Segment Open
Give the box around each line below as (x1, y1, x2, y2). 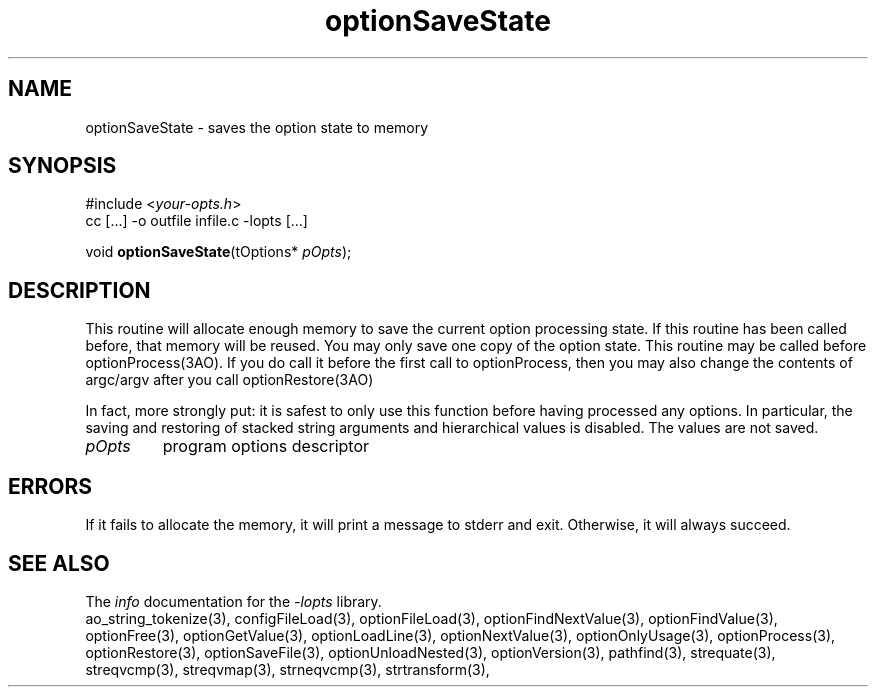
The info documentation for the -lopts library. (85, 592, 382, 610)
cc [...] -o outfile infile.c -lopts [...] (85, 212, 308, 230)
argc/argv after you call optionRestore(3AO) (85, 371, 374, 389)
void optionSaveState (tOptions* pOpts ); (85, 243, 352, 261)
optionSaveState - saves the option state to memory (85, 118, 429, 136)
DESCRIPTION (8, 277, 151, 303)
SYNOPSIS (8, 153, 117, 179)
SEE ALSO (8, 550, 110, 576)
Segment Closed
Segment Open
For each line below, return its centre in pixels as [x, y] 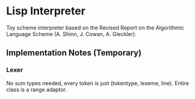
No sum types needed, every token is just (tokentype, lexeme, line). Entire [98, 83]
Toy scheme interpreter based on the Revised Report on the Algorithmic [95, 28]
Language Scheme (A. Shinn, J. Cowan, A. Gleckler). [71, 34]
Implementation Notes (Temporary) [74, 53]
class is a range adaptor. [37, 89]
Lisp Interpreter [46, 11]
Segment Closed
Segment Open
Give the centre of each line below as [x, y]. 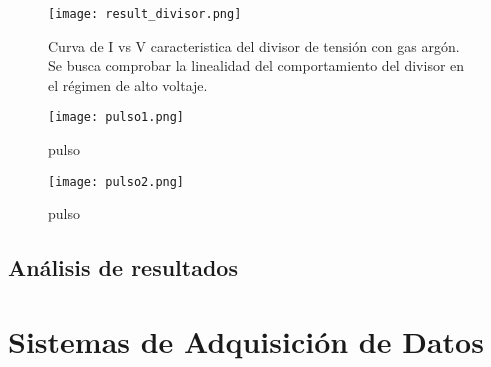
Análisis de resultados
Segment Closed
What is required: Reproduce word for word the material above, beginning with the line that contains "Toy scheme interpreter" and ending with the line that contains "Lisp Interpreter [46, 11]".

Answer to the problem:
Toy scheme interpreter based on the Revised Report on the Algorithmic [95, 28]
Language Scheme (A. Shinn, J. Cowan, A. Gleckler). [71, 34]
Implementation Notes (Temporary) [74, 53]
class is a range adaptor. [37, 89]
Lisp Interpreter [46, 11]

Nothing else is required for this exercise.